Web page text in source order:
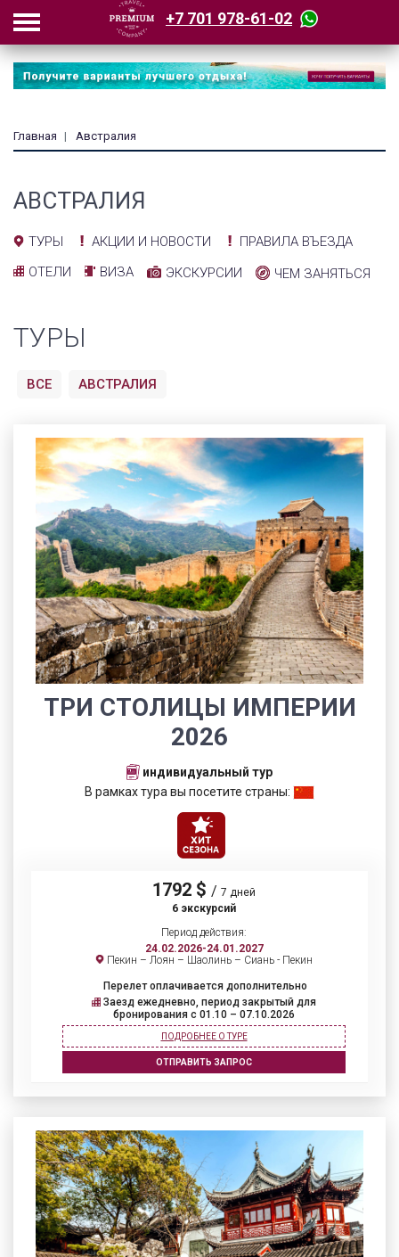
+7 701 978-61-02
Главная Австралия
АВСТРАЛИЯ
ТУРЫ АКЦИИ И НОВОСТИ
ПРАВИЛА ВЪЕЗДА
ОТЕЛИ
ВИЗА ЭКСКУРСИИ ЧЕМ ЗАНЯТЬСЯ
ТУРЫ
ВСЕ АВСТРАЛИЯ
ТРИ СТОЛИЦЫ ИМПЕРИИ
2026
индивидуальный тур
В рамках тура вы посетите страны:
1792 $ / 7 дней
6 экскурсий
Период действия:
24.02.2026-24.01.2027
Пекин – Лоян – Шаолинь – Сиань - Пекин
Перелет оплачивается дополнительно
Заезд ежедневно, период закрытый для
бронирования c 01.10 – 07.10.2026
ПОДРОБНЕЕ О ТУРЕ
ОТПРАВИТЬ ЗАПРОС
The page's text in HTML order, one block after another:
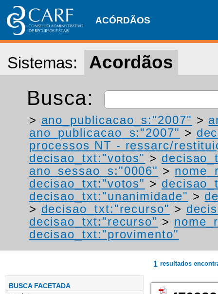
ACÓRDÃOS
Sistemas: Acordãos
Busca:
> ano_publicacao_s:"2007" >
ano_publicacao_s:"2007" >
processos NT - ressarc/
decisao_txt:"votos" >
ano_sessao_s:"0006" >
decisao_txt:"votos" >
decisao_txt:"unanimidade" >
> decisao_txt:"recurso" >
decisao_txt:"recurso" >
decisao_txt:"provimento"
BUSCA FACETADA
1 resultados
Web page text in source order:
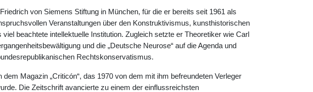
von Siemens Stiftung in München, für die er bereits seit 1961 als
Veranstaltungen über den Konstruktivismus, kunsthistorischen
beachtete intellektuelle Institution. Zugleich setzte er Theoretiker wie Carl
und die „Deutsche Neurose“ auf die Agenda und
Rechtskonservatismus.
Magazin „Criticón“, das 1970 von dem mit ihm befreundeten Verleger
Die Zeitschrift avancierte zu einem der einflussreichsten

::::::::

_Task objective:_ From the data, report how many lines hold "recurso", leaving out any other words.

_Solution to this exercise:_ 2